== Your instructions ==
Say how many lines of the listing below hold the word "ideas". Give only that number.

== Recorded data ==
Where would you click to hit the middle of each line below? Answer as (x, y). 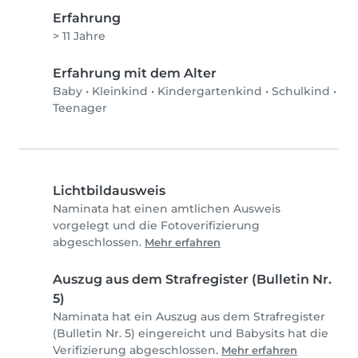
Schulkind (301, 91)
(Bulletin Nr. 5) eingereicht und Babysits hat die (191, 334)
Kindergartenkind (210, 91)
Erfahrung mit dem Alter (135, 74)
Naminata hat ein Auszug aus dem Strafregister (189, 317)
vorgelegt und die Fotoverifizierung (156, 226)
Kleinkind (120, 91)
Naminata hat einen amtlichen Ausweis (167, 209)
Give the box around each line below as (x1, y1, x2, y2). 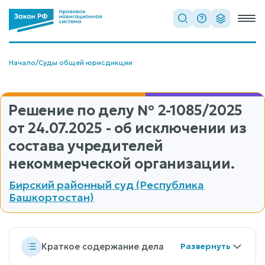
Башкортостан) (9, 190, 95, 204)
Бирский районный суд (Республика (9, 177, 205, 192)
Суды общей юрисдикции (38, 58, 132, 67)
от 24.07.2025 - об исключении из (8, 119, 247, 137)
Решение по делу (8, 102, 138, 119)
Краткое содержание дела (41, 241, 164, 253)
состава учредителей (8, 137, 163, 155)
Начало (9, 58, 35, 67)
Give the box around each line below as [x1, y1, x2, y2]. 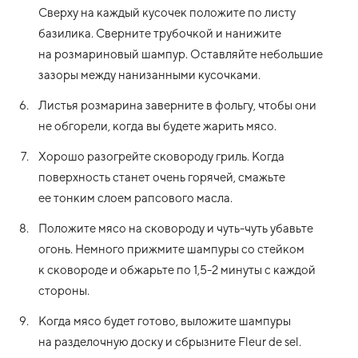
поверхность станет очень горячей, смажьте [38, 170, 285, 185]
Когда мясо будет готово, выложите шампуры [38, 314, 291, 328]
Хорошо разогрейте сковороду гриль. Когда [38, 149, 284, 164]
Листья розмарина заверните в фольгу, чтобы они [38, 98, 316, 113]
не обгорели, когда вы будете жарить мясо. [38, 119, 276, 133]
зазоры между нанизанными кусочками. [38, 68, 261, 82]
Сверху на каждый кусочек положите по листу [38, 6, 296, 20]
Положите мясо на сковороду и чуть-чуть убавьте [38, 221, 313, 236]
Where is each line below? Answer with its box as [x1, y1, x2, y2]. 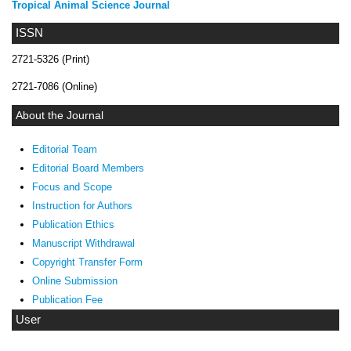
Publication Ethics [32, 219, 115, 231]
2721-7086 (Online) [12, 81, 97, 93]
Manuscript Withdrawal [32, 237, 136, 250]
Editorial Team [32, 143, 98, 156]
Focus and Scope [32, 181, 113, 194]
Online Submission [32, 275, 118, 288]
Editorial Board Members [32, 162, 145, 175]
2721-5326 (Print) [12, 53, 89, 66]
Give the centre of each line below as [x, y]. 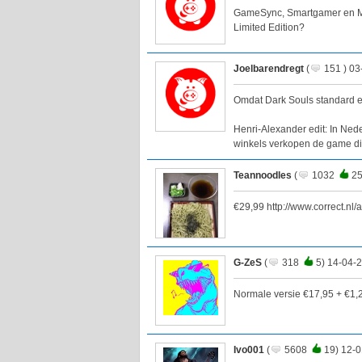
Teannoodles [263, 176]
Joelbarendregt [269, 69]
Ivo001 [249, 350]
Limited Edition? [269, 28]
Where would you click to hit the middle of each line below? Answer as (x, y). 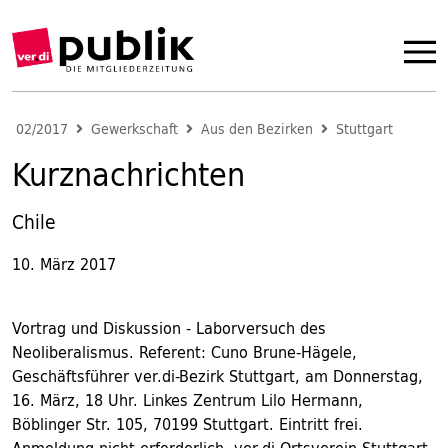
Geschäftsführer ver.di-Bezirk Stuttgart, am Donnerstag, (217, 376)
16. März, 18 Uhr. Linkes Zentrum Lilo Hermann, (187, 400)
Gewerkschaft (134, 129)
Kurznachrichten (128, 174)
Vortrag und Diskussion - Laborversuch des (169, 328)
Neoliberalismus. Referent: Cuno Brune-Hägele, (184, 352)
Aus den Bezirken (257, 129)
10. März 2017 (64, 264)
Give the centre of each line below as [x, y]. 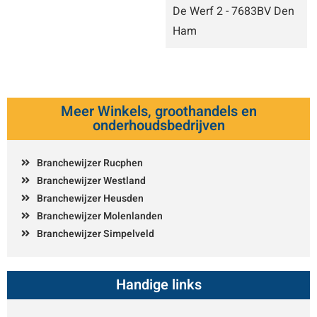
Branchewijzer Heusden [90, 198]
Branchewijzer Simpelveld [96, 234]
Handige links [158, 284]
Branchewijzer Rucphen [90, 163]
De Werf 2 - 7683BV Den [234, 11]
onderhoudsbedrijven [158, 125]
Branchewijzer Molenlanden [100, 216]
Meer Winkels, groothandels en [158, 111]
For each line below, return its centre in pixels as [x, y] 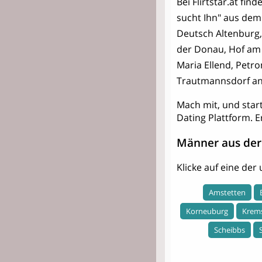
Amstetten [227, 192]
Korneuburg [207, 211]
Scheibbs [229, 230]
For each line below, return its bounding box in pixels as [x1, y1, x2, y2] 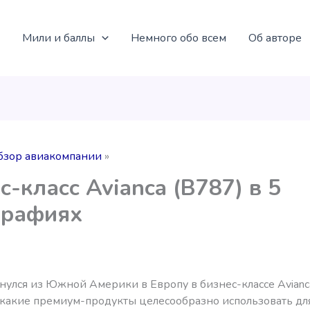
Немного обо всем [130, 30, 226, 46]
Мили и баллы [22, 30, 95, 46]
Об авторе [248, 30, 302, 46]
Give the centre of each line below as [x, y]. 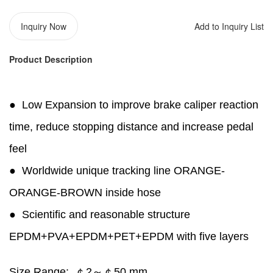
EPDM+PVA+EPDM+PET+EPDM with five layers [129, 236]
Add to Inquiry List [229, 26]
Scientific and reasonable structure [106, 214]
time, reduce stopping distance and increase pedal [131, 126]
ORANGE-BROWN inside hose [85, 192]
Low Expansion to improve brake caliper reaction [140, 105]
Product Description [51, 59]
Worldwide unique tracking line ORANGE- [123, 170]
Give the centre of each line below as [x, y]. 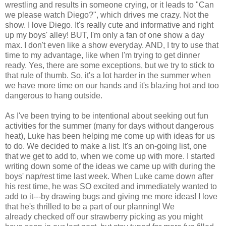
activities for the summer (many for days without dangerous [109, 126]
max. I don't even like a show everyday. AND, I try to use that [112, 45]
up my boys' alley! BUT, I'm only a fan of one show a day [105, 35]
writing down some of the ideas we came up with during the [110, 166]
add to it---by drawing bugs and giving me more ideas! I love [111, 197]
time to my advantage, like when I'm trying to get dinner [102, 55]
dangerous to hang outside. [54, 96]
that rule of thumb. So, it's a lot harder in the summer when [108, 76]
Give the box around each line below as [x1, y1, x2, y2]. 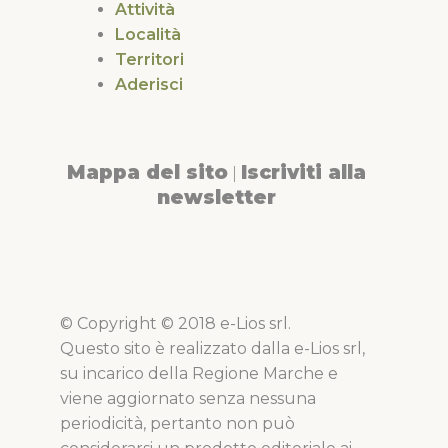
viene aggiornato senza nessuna [60, 389, 316, 409]
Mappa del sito [67, 160, 228, 185]
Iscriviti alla [241, 160, 366, 185]
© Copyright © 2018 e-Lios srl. [60, 314, 291, 334]
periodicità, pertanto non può [60, 414, 295, 434]
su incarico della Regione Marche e [60, 364, 338, 384]
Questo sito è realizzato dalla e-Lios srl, [60, 339, 365, 359]
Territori [115, 50, 184, 70]
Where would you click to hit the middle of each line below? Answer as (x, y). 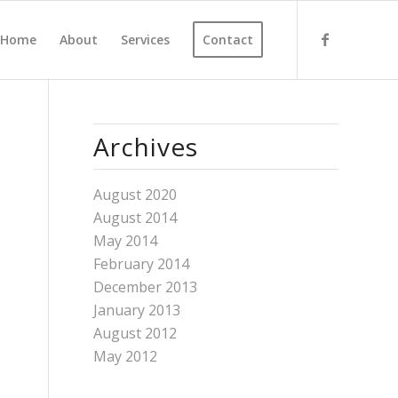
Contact (228, 40)
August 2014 (135, 218)
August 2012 (135, 333)
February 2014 (142, 264)
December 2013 (146, 287)
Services (145, 40)
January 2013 (137, 310)
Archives (146, 147)
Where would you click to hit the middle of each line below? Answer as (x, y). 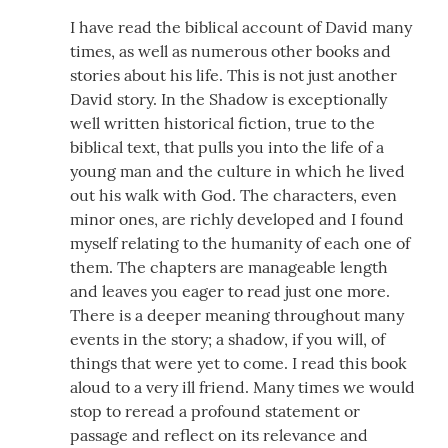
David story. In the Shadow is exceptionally (228, 98)
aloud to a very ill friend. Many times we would (242, 386)
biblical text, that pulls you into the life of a (227, 146)
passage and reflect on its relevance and (219, 434)
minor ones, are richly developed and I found (237, 218)
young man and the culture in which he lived (237, 170)
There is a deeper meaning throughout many (237, 314)
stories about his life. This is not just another (233, 74)
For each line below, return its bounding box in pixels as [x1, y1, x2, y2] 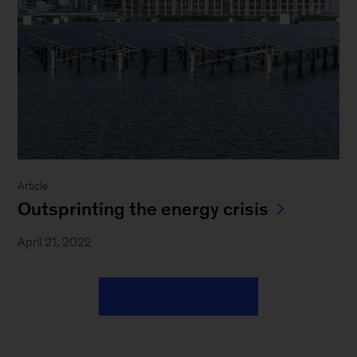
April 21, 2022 [18, 234, 92, 249]
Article [18, 179, 49, 192]
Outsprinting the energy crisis [18, 198, 269, 219]
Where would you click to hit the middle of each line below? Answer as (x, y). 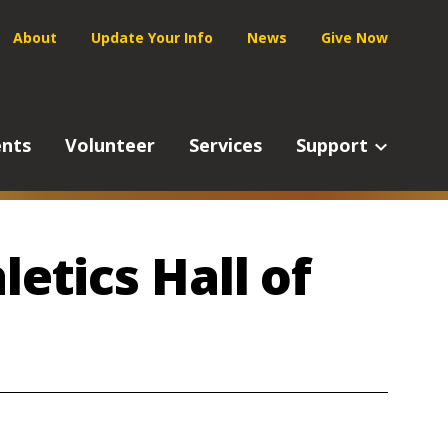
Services (225, 145)
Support (332, 145)
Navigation (138, 90)
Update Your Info (152, 37)
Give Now (354, 37)
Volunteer (110, 145)
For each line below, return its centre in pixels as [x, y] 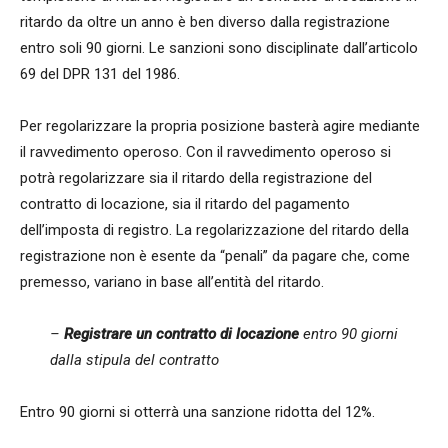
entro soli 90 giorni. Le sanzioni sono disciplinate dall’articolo [219, 48]
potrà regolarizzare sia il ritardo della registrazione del [196, 178]
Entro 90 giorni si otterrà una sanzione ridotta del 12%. [197, 412]
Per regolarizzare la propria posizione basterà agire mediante [220, 126]
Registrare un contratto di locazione [181, 334]
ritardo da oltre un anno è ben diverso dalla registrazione [205, 22]
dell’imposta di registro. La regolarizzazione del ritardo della [214, 230]
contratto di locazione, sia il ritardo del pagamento [185, 204]
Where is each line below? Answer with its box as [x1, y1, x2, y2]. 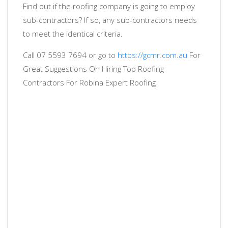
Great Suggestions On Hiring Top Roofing [23, 64, 164, 74]
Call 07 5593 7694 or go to [23, 50, 118, 61]
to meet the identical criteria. [23, 28, 123, 39]
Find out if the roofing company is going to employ [23, 1, 195, 12]
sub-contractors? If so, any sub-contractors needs [23, 15, 197, 25]
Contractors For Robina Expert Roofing [23, 77, 156, 88]
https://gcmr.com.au [118, 50, 187, 61]
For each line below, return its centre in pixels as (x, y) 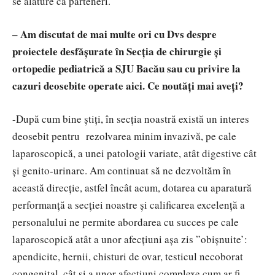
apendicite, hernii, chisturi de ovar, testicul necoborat (128, 256)
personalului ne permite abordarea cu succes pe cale (126, 222)
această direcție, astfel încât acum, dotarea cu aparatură (132, 187)
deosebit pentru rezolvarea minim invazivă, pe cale (124, 136)
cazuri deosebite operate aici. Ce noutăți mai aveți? (128, 85)
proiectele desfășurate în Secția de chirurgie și (117, 51)
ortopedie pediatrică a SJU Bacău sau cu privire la (126, 68)
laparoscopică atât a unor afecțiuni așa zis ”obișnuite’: (130, 239)
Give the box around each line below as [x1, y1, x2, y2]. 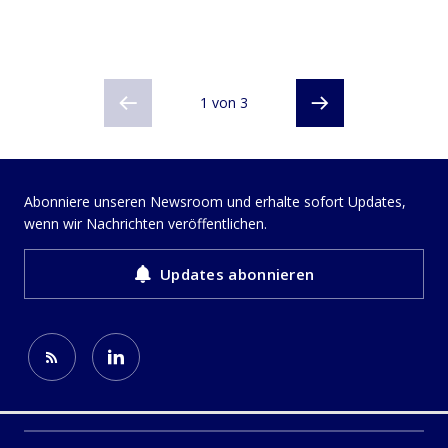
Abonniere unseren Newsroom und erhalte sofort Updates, [24, 192, 406, 211]
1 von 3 [200, 93, 248, 112]
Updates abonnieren [159, 264, 315, 284]
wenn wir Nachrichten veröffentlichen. [24, 214, 267, 233]
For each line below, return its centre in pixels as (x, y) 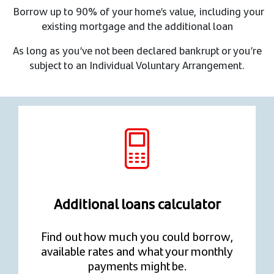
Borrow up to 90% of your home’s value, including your (137, 11)
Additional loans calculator (137, 203)
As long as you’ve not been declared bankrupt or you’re (137, 50)
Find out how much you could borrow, (137, 236)
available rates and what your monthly (137, 251)
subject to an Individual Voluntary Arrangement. (137, 65)
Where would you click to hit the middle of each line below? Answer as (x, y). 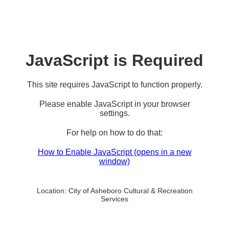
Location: (51, 191)
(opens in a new (163, 152)
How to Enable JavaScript (86, 152)
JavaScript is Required (114, 60)
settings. (114, 113)
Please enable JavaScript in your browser (114, 104)
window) (114, 161)
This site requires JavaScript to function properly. (114, 85)
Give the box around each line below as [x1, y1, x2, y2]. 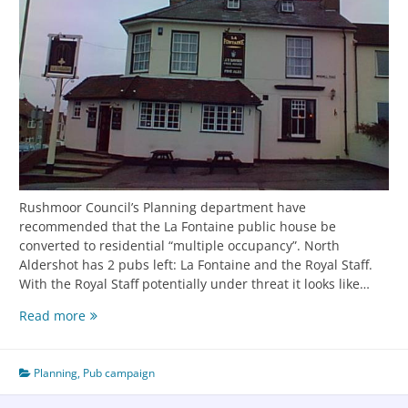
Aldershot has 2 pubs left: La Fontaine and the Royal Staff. [19, 256, 372, 274]
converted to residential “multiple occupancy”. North [19, 237, 340, 255]
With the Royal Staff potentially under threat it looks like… [19, 275, 370, 293]
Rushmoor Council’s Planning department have [19, 199, 306, 217]
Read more [19, 307, 86, 325]
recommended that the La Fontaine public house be [19, 218, 336, 236]
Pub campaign [83, 365, 155, 382]
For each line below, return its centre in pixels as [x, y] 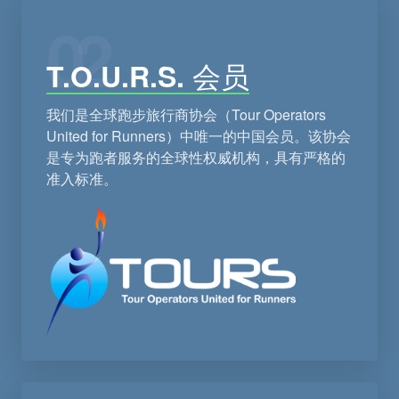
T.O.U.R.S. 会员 [148, 76]
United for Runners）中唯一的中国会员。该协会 [199, 136]
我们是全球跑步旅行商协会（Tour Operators [186, 115]
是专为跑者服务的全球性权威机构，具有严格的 [196, 158]
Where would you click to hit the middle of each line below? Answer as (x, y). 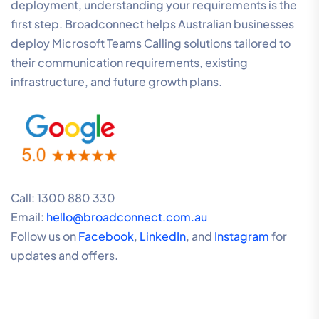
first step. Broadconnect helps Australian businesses (152, 24)
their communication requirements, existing (129, 63)
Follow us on (45, 236)
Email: (28, 217)
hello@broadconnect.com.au (127, 217)
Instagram (243, 236)
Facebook (106, 236)
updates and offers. (64, 256)
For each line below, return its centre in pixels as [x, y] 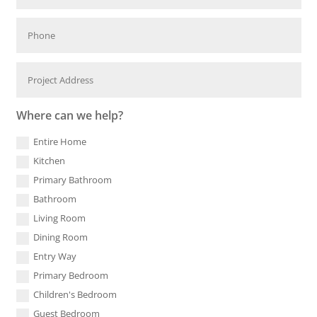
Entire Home [59, 142]
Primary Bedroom [70, 276]
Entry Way [54, 257]
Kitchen [49, 161]
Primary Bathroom [72, 180]
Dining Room [60, 237]
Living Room [59, 218]
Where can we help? [69, 116]
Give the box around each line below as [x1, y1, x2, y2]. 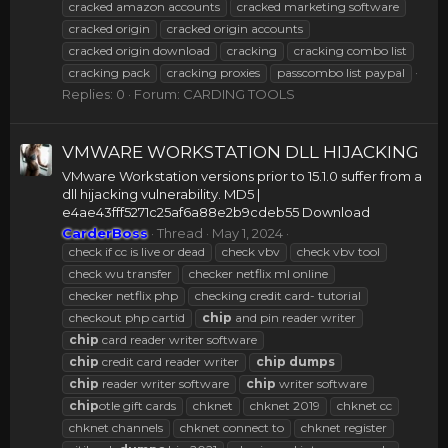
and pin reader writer [232, 310, 356, 326]
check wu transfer [69, 266, 172, 282]
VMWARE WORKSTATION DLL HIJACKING [62, 141, 419, 162]
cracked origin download [69, 42, 210, 58]
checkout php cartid [69, 310, 185, 326]
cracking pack [69, 64, 150, 80]
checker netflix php [69, 288, 178, 304]
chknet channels [69, 420, 163, 436]
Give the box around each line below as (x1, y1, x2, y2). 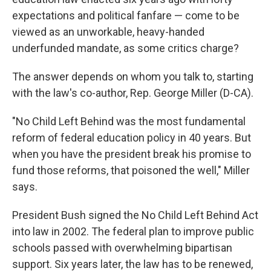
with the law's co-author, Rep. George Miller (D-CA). (12, 87, 253, 99)
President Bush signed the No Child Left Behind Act (12, 209, 258, 221)
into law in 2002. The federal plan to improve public (12, 225, 254, 238)
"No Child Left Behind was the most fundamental (12, 115, 246, 128)
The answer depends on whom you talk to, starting (12, 70, 253, 83)
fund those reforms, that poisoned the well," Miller (12, 164, 250, 177)
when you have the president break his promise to (12, 148, 251, 160)
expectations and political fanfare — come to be (12, 9, 240, 22)
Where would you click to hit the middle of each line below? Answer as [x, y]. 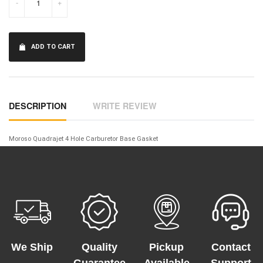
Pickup [166, 247]
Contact [231, 247]
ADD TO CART [53, 47]
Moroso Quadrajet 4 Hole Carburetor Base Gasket [83, 139]
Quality [99, 247]
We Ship [32, 247]
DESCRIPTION [38, 106]
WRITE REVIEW [125, 106]
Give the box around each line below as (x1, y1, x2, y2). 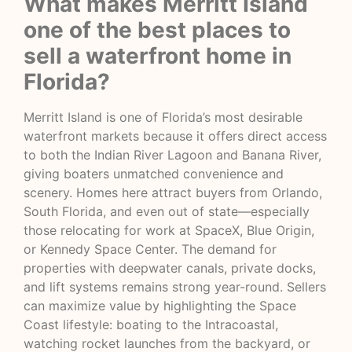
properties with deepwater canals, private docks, (24, 260, 316, 277)
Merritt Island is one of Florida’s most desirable (24, 109, 302, 126)
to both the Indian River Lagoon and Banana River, (24, 147, 321, 163)
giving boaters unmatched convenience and (24, 166, 284, 182)
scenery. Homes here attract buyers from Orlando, (24, 185, 322, 201)
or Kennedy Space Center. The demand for (24, 241, 277, 258)
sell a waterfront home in (24, 42, 291, 70)
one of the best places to (24, 16, 291, 44)
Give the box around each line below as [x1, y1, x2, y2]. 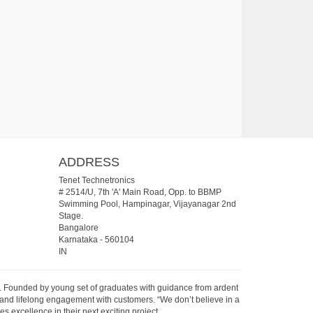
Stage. [58, 211, 83, 221]
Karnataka [58, 235, 98, 245]
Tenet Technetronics [58, 175, 135, 185]
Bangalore [58, 223, 99, 233]
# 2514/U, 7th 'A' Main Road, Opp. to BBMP [58, 187, 221, 197]
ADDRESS [58, 154, 119, 169]
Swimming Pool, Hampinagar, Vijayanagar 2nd [58, 199, 236, 209]
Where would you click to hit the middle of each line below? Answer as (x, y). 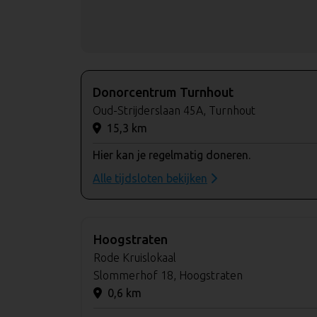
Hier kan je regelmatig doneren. (172, 155)
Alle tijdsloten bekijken (150, 178)
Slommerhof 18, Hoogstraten (168, 275)
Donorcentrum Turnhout (163, 92)
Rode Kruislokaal (135, 257)
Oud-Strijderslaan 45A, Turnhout (174, 110)
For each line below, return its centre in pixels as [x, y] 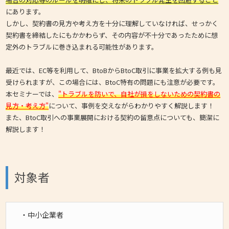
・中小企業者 [42, 215]
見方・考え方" [27, 105]
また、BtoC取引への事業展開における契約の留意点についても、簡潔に [113, 117]
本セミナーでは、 [32, 94]
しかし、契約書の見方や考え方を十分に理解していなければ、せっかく [112, 23]
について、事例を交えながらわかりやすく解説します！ [132, 105]
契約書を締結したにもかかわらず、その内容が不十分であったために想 [112, 35]
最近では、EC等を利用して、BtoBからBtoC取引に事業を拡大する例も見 [114, 70]
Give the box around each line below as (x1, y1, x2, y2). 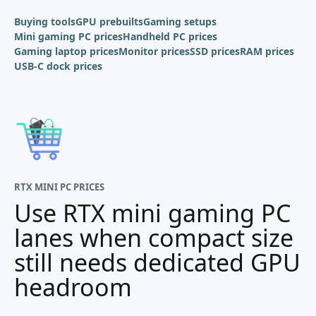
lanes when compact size (14, 221, 293, 254)
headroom (14, 271, 132, 303)
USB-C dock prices (14, 59, 102, 73)
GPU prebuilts (75, 15, 143, 28)
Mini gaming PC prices (14, 30, 123, 43)
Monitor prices (119, 44, 190, 58)
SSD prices (190, 44, 240, 58)
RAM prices (240, 44, 294, 58)
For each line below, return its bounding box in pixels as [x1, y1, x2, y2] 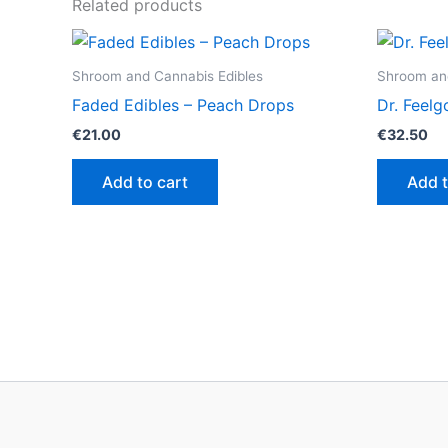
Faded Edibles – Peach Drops [72, 94, 294, 115]
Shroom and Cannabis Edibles [72, 67, 263, 84]
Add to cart [102, 171, 188, 192]
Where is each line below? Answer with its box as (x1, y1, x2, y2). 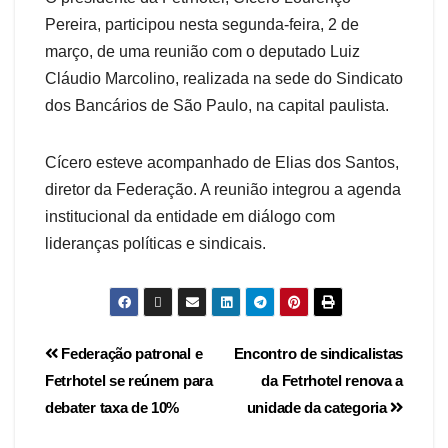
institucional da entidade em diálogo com (45, 208, 335, 226)
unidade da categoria (246, 399, 391, 417)
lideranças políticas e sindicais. (45, 235, 266, 253)
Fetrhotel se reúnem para (45, 372, 213, 390)
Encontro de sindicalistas (233, 345, 403, 363)
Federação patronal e (57, 345, 203, 363)
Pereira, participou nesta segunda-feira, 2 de (45, 16, 359, 34)
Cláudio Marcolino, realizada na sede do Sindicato (45, 70, 403, 88)
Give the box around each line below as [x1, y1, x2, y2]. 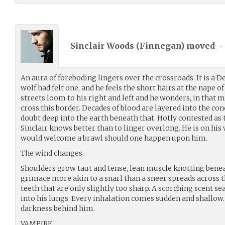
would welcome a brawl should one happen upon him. [21, 134, 207, 143]
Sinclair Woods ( [70, 40, 140, 51]
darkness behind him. [21, 204, 95, 213]
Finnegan [140, 40, 181, 51]
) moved [181, 40, 217, 51]
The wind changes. [21, 149, 84, 158]
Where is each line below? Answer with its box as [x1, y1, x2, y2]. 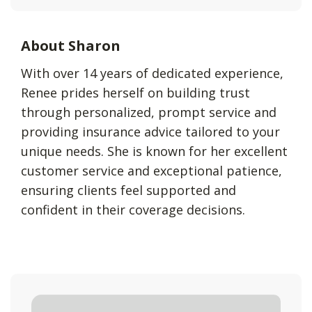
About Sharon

== Response ==
2